# Possible V6 Cold Start Hesitation Fix



## Russ 182 (Jan 31, 2009)

Hi guys,

Now i know there have been quite a few posts made in the past relating to the v6 suffering with hesitation when cold. Usually just for a minute or two and the car is back to normal. I myself have been suffering with this pretty much since i got the car last August.

I tried all the usual suggestions to remedy the problem with no success. (Replace coilpacks, Spark plugs, MAF sensor, Coolant sensor and a throttle body reset).

Here is a video of roughly what i was experiencing -






This resulted in the car occasionally kangaroo'ing when reversing of my drive as well as being really slow to get going from a standstill such as pulling out of a junction. Eventually the problem continued to get worse to the point where even once up to temperature the car would still be really slow off the line and feel like i was riding the clutch as i tried to get going. (Cue me panicking thinking the DSG/mechatronic was on its way out). I performed a Vagcom scan and there were NO fault codes logged which made diagnoses an impossible task until i stumbled upon this fix whilst filling the washer bottle.

If you look at your engine, on the bottom left corner you will see a white ball joint which clips onto a shaft which pops out from the engine manifold.



















Now if you push down on this white ball joint as shown in the video below it should move freely and not stick. Now in my case the shaft that stuck out from the engine (change over barrel) became so stiff that it would not turn at all which resulted in the white ball joint popping itself off every time the solenoid tried to operate the change over barrel.

Now for those that aren't aware. What this setup does is operate the variable intake manifold. The variable intake manifold simply opens and closes a valve depending on engine rpm which dictates whether the engine uses the "performance port" or the "torque port".

The vacuum motor as shown on the above diagram operates a change over barrel in the manifold under the following conditions -

•	At engine speeds below 900 rpm the performance port is open for idling. The performance port valve is actuated.

•	At engine speeds between 900 rpm and 4100 rpm the performance port is closed and the engine produces its maximum low end torque (the performance port valve is not actuated).

•	At engine speeds above 4100 rpm the performance port is open (the performance port valve is actuated).
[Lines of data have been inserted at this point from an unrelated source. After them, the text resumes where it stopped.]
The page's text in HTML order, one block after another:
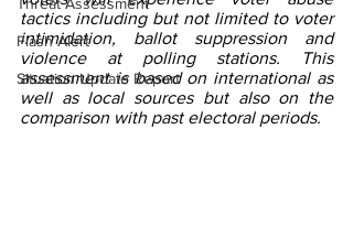
Flash Alert
Situation Update Report
tactics including but not limited to voter
intimidation, ballot suppression and
violence at polling stations. This
assessment is based on international as
well as local sources but also on the
comparison with past electoral periods.
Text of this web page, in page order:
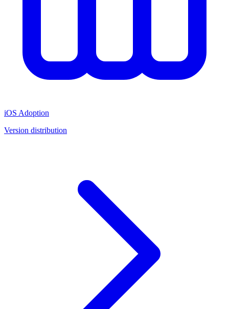
iOS Adoption
Version distribution
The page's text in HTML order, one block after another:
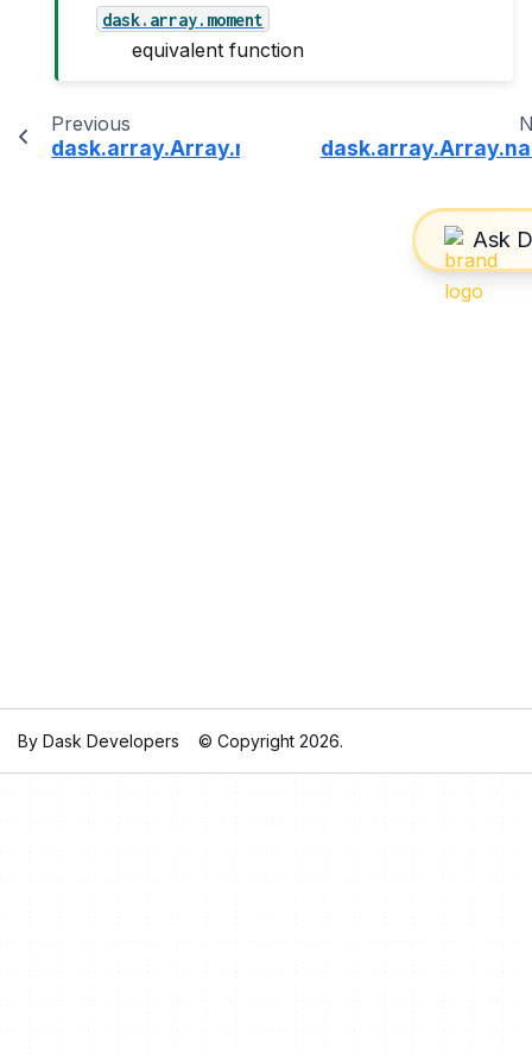
dask.array.moment
equivalent function
Previous
dask.array.Array.min
By Dask Developers © Copyright 2026.
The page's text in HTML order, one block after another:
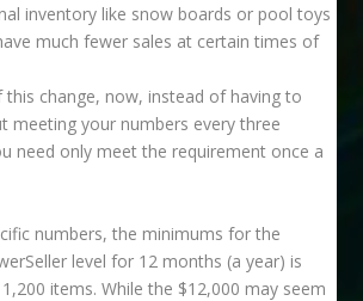
inventory like snow boards or pool toys
much fewer sales at certain times of
this change, now, instead of having to
meeting your numbers every three
need only meet the requirement once a
numbers, the minimums for the
level for 12 months (a year) is
items. While the $12,000 may seem
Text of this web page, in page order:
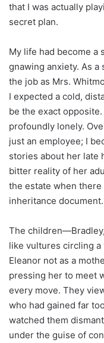
that I was actually
secret plan.
My life had become a
gnawing anxiety. As
the job as Mrs.
I expected a cold,
be the exact
profoundly lonely.
just an employee; I
stories about her late
bitter reality of her
the estate when
inheritance document.
The
like vultures circling a
Eleanor not as a
pressing her to meet
every move. They
who had gained far
watched them
under the guise of
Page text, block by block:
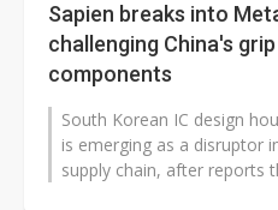
Sapien breaks into
challenging China's
components
South Korean IC design
is emerging as a disruptor
supply chain, after reports
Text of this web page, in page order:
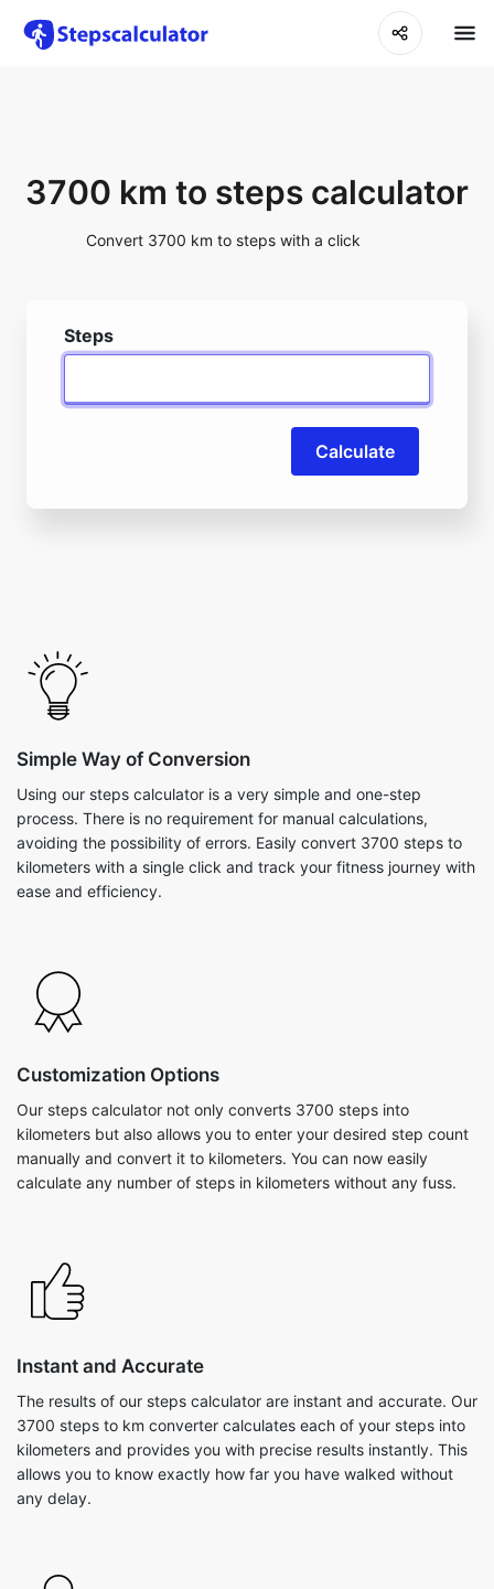
3700 km to steps calculator
Convert 3700 km to steps with a click
Steps
Calculate
Simple Way of Conversion
Using our steps calculator is a very simple and one-step
process. There is no requirement for manual calculations,
avoiding the possibility of errors. Easily convert 3700 steps to
kilometers with a single click and track your fitness journey with
ease and efficiency.
Customization Options
Our steps calculator not only converts 3700 steps into
kilometers but also allows you to enter your desired step count
manually and convert it to kilometers. You can now easily
calculate any number of steps in kilometers without any fuss.
Instant and Accurate
The results of our steps calculator are instant and accurate. Our
3700 steps to km converter calculates each of your steps into
kilometers and provides you with precise results instantly. This
allows you to know exactly how far you have walked without
any delay.

In short the manifold design gives low down grunt to get moving in the first place and high end power for when your pressing on. Without this operating correctly your either going to have very little low down torque (which is what i was suffering with) or no high end power. Although i think its more likely to be no low down torque you'll suffer with as this is the position the changeover barrel rests in when the engine is off.

*Video-*



So if your the white ball on yours rotates freely my guess is this may not be the fix for you (although it may be worth trying anyway). If however you find that there was some resistance which freed up after you rotated the joint a few times then this may well do the job.

Now im purely speculating here, but my theory is that when the changeover barrel hasn't been operated for some time e.g. overnight it seizes up slightly. This results in the vacuum motor which rotates the white ball joint not being able rotate the changeover barrel which controls the variable intake manifold. The changeover barrel eventually frees up as the vacuum motor keeps trying to operate which then results in the car running as it should.

Eventually mine became so seised that the white ball joint popped off every time the vacuum motor tried to operate the change over barrel. No matter how hard i tried to rotate the change over barrel by hand it wouldn't budge yet under normal circumstances it should rotate freely.

*Right now enough chat and onto the fix which has worked for me -*

Ideally it would be best to do this when the engine is stone cold e.g. car been left over night as this when most people (including myself) seem to suffer with the hesitation.

You will first need to pull the white ball joint of the shaft that operates the changeover barrel as i did in the video. It simply just pulls off with a bit of force.

Now if you look on the side which bolts onto the engine you will see 2 x black torx screws (t25 if i remember correctly) or in my case one torx screw and one pozi screw as i lost one in the engine bay. oops.










Undo the 2 screws as shown above and pull the vacuum motor away from the engine. It should just pop off with a little bit of wiggling around.

Now remember which position the shaft is in before you go any further. Once you've taken note of its position. You simply need rotate the shaft round, backwards and forwards. Under normal operating conditions when the vacuum motor is controlling the change over barrel the shaft will only be rotated 30 degree's or so. What i did was rotate the shaft 180 degrees one way, and 180 degrees the other until it rotated smoothly and freely. With mine being seised solid i personally had to use pliers at first to free the change over barrel up.

Once everything is turning freely reassemble the in the opposite order you removed and go for a test drive. Post back with your results and lets see if we've found a fix to the V6 cold start hesitation issues.

If anyone has anything to add or contribute to this guide please feel free to say and i will happily edit. Apologies for all the science involved in a guide which essentially boils down to undoing two screws and turning a knob backwards and forwards. I just wanted to try and explain what it was that has been causing the hesitation that i've been suffering with and how exactly it has caused these symptoms.

Doing this has worked wonders for me. My TT has never run better it truly is running like a dream now. Having said that with new coil packs, plugs, and MAF it has every reason to be.

This may not be the fix for you, although hopefully it will. Worst case scenario...you've wasted 30 minutes reading this and a further 30 minutes playing with the change over barrel.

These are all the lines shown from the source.